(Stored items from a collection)
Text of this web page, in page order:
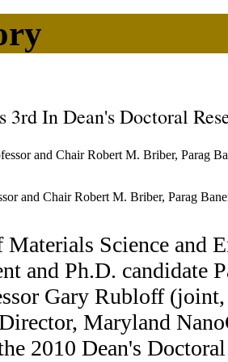
3rd In Dean's Doctoral
and Chair Robert M. Briber, Parag
Materials Science and
and Ph.D. candidate
Gary Rubloff
Maryland
2010 Dean's
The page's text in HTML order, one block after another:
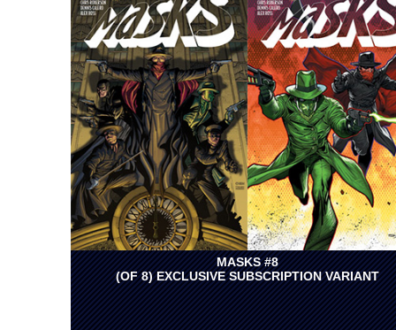
MASKS #8
(OF 8) EXCLUSIVE SUBSCRIPTION VARIANT
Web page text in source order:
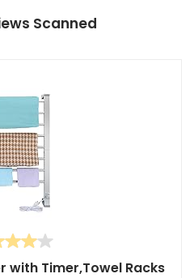
Scanned
with Timer,Towel Racks
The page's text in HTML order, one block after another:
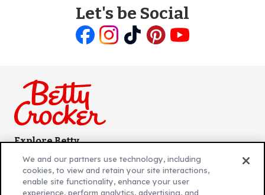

* [Problem to solve]
A verbatim transcript of the entries above is required, with the pictures left out.

* [Answer section]
Text of this web page, in page order:
3rd In Dean's Doctoral
and Chair Robert M. Briber, Parag
Materials Science and
and Ph.D. candidate
Gary Rubloff
Maryland
2010 Dean's
The page's text in HTML order, one block after another:
MASKS #8
(OF 8) EXCLUSIVE SUBSCRIPTION VARIANT
Web page text in source order:
Scanned
with Timer,Towel Racks
The page's text in HTML order, one block after another:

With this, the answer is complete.